Privacy
Two things to be clear about: what kinostack.app the website collects, and what kino the application collects. Both answers are short.
This website (kinostack.app)
We use Cloudflare's Web Analytics — a cookieless, privacy-respecting page-view counter. It tells us roughly which pages people visit and roughly how often.
It does not use cookies, fingerprint your browser, or build a cross-site identifier. We can't see who you are, and Cloudflare can't either — they explicitly throw out the data needed to do that.
No third-party scripts run on this site. No social-media trackers, no Google Analytics, no Facebook Pixel, no advertising network. The code that runs in your browser is just the static HTML, the Tailwind CSS bundle, and Cloudflare's analytics beacon.
The kino application
kino contacts no third party uninvited. The application makes no telemetry calls, no anonymous usage reporting, no error reporting, and no crash uploading. There is no central server we run.
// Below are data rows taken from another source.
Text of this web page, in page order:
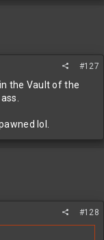
#127
the Vault of the
lol.
#128
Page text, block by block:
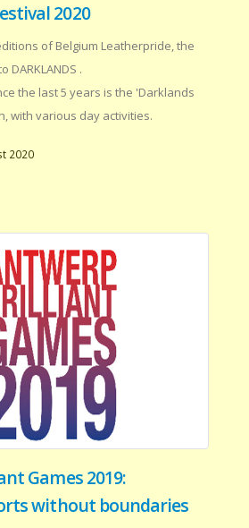
2020
of Belgium Leatherpride, the
DARKLANDS .
the last 5 years is the 'Darklands
with various day activities.
2020
Games 2019:
without boundaries
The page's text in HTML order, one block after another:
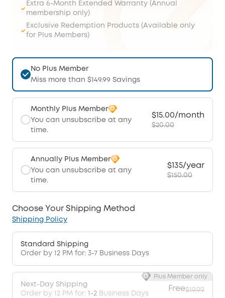
Extra 6-Month Extended Warranty (Annual
membership only)
Exclusive Redemption Products (Available only
for Plus Members)
No Plus Member
Miss more than $149.99 Savings
Monthly Plus Member
You can unsubscribe at any
time.
$15.00/month
$20.00
Annually Plus Member
You can unsubscribe at any
time.
$135/year
$150.00
Choose Your Shipping Method
Shipping Policy
Standard Shipping
Order by 12 PM for: 3-7 Business Days
Next-Day Shipping
Order by 12 PM for: 1-2 Business Days
Free$19.99
Plus Member only
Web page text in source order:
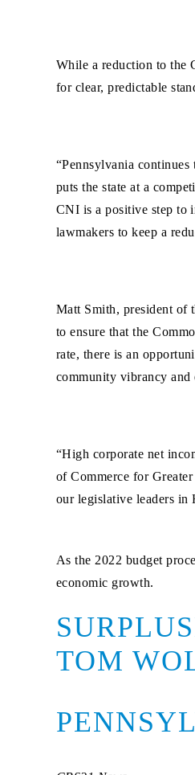
While a reduction to the
for clear, predictable
“Pennsylvania
puts the state at a
CNI is a positive step to
lawmakers to keep a
Matt Smith, president of
to ensure that the
rate, there is an
community vibrancy and
“High corporate net
of Commerce for
our legislative leaders in
As the 2022 budget
economic growth.
TOM
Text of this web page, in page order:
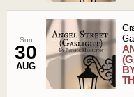
Sun
30
AUG
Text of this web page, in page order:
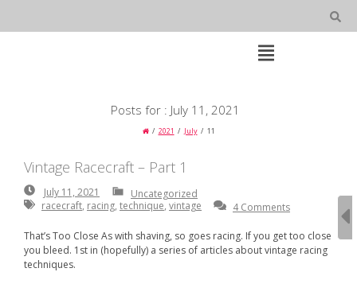
content
Open
Posts for : July 11, 2021
2021 July 11
Vintage Racecraft – Part 1
July 11, 2021
July
11,
2021
Uncategorized
racecraft, racing, technique, vintage 4 Comments
That’s Too Close As with shaving, so goes racing. If you get too close
you bleed. 1st in (hopefully) a series of articles about vintage racing
techniques.
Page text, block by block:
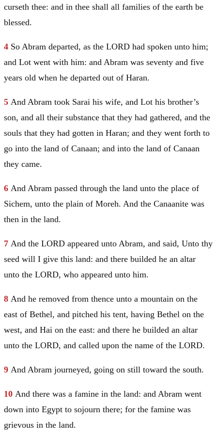
curseth thee: and in thee shall all families of the earth be
blessed.
4 So Abram departed, as the LORD had spoken unto him;
and Lot went with him: and Abram was seventy and five
years old when he departed out of Haran.
5 And Abram took Sarai his wife, and Lot his brother’s
son, and all their substance that they had gathered, and the
souls that they had gotten in Haran; and they went forth to
go into the land of Canaan; and into the land of Canaan
they came.
6 And Abram passed through the land unto the place of
Sichem, unto the plain of Moreh. And the Canaanite was
then in the land.
7 And the LORD appeared unto Abram, and said, Unto thy
seed will I give this land: and there builded he an altar
unto the LORD, who appeared unto him.
8 And he removed from thence unto a mountain on the
east of Bethel, and pitched his tent, having Bethel on the
west, and Hai on the east: and there he builded an altar
unto the LORD, and called upon the name of the LORD.
9 And Abram journeyed, going on still toward the south.
10 And there was a famine in the land: and Abram went
down into Egypt to sojourn there; for the famine was
grievous in the land.
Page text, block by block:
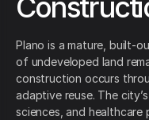
Plano is a mature, built-
of undeveloped land
construction occurs
adaptive reuse. The
sciences, and
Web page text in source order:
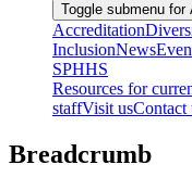
Toggle submenu for
Accreditation
InclusionNews
SPHHS
Resources for
staffVisit usContact
Breadcrumb
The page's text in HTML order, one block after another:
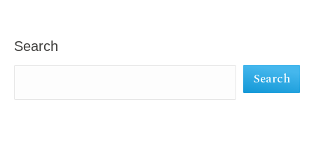
in
Search
Search
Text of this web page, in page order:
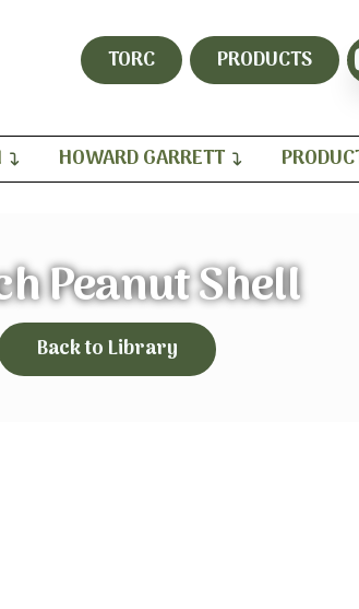
TORC PRODUCTS
HOWARD GARRETT
Peanut Shell
Back to Library
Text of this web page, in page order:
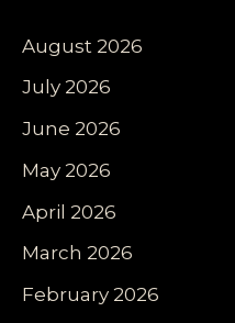
August 2026
July 2026
June 2026
May 2026
April 2026
March 2026
February 2026
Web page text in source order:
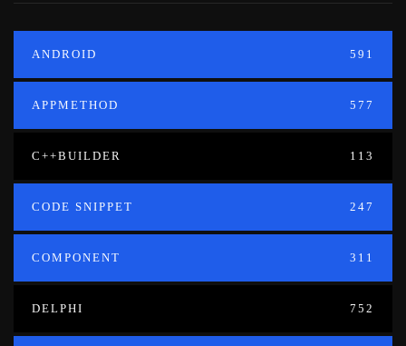
ANDROID 591
APPMETHOD 577
C++BUILDER 113
CODE SNIPPET 247
COMPONENT 311
DELPHI 752
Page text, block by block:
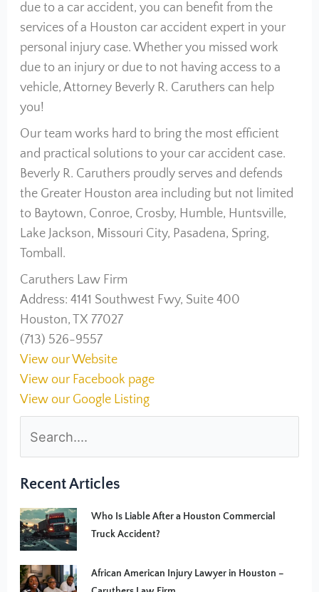
due to a car accident, you can benefit from the
services of a Houston car accident expert in your
personal injury case. Whether you missed work
due to an injury or due to not having access to a
vehicle, Attorney Beverly R. Caruthers can help
you!
Our team works hard to bring the most efficient
and practical solutions to your car accident case.
Beverly R. Caruthers proudly serves and defends
the Greater Houston area including but not limited
to Baytown, Conroe, Crosby, Humble, Huntsville,
Lake Jackson, Missouri City, Pasadena, Spring,
Tomball.
Caruthers Law Firm
Address: 4141 Southwest Fwy, Suite 400
Houston, TX 77027
(713) 526-9557
View our Website
View our Facebook page
View our Google Listing
Recent Articles
Who Is Liable After a Houston Commercial
Truck Accident?
African American Injury Lawyer in Houston –
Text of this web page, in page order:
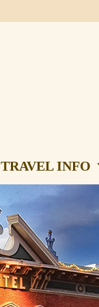
TRAVEL INFO
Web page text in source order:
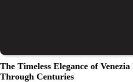
The Timeless Elegance of
Through Centuries
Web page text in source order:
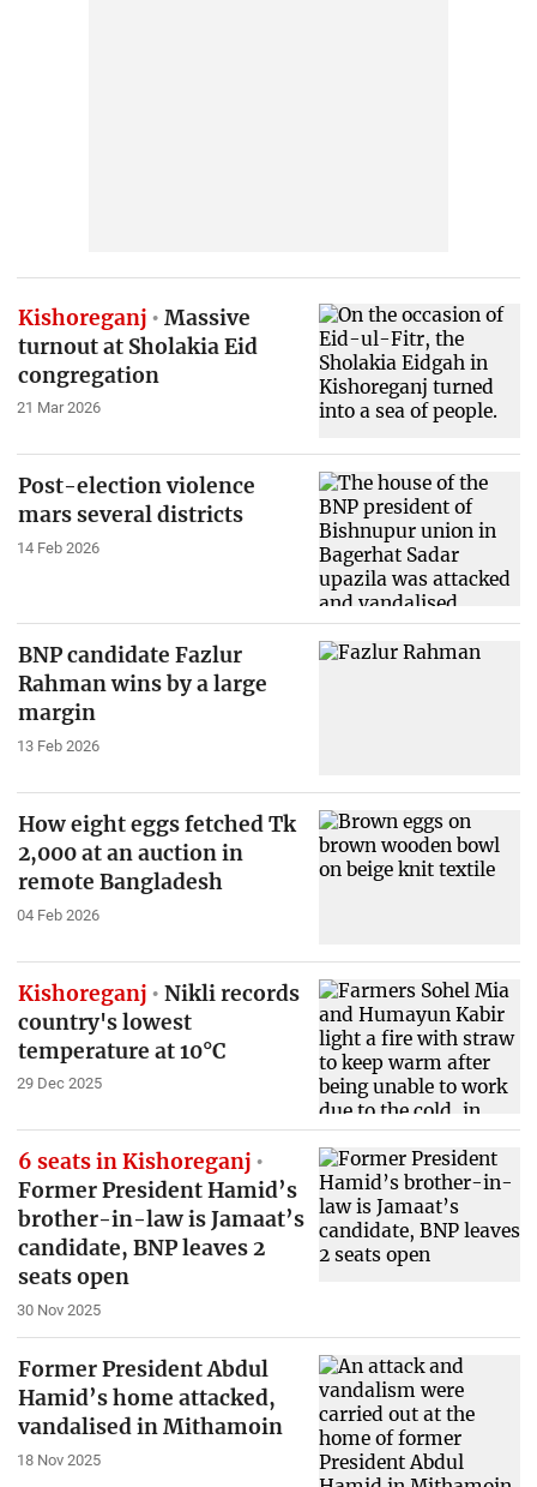
Kishoreganj
Massive
turnout at Sholakia Eid
congregation
21 Mar 2026
Post-election violence
mars several districts
14 Feb 2026
BNP candidate Fazlur
Rahman wins by a large
margin
13 Feb 2026
How eight eggs fetched Tk
2,000 at an auction in
remote Bangladesh
04 Feb 2026
Kishoreganj
Nikli records
country's lowest
temperature at 10°C
29 Dec 2025
6 seats in Kishoreganj
Former President Hamid’s
brother-in-law is Jamaat’s
candidate, BNP leaves 2
seats open
30 Nov 2025
Former President Abdul
Hamid’s home attacked,
vandalised in Mithamoin
18 Nov 2025

The only outbound network calls kino makes are to services you explicitly configure:
- • Indexers (Torznab / Cardigann) you've added to the indexer list
- • Trakt — only if you connect it
- • OpenSubtitles — only if you've configured a username + key
- • MDBList — only if you've added an MDBList list
- • TMDB for metadata + images (required for the library to work)
- • Your VPN endpoint, if you've enabled VPN
- • The GitHub Releases API — once a day, to check whether a newer kino is available. Opt-out in Settings → Updates. The request sends only kino's version in the User-Agent and gets back the list of releases. See ADR 0008 for the full rationale.
Your data
Everything kino tracks — your library, watch history, ratings, configuration, indexer credentials, VPN keys — lives in a single SQLite database in kino's data directory on your machine. It never leaves unless you explicitly export it (via the diagnostic-bundle endpoint, the backup feature, or Trakt sync if you've connected Trakt).
Changes
If this policy ever changes — for example if we add a different analytics provider, or kino itself ever needs to phone home for a feature that requires it — it'll be called out in the release notes for that version.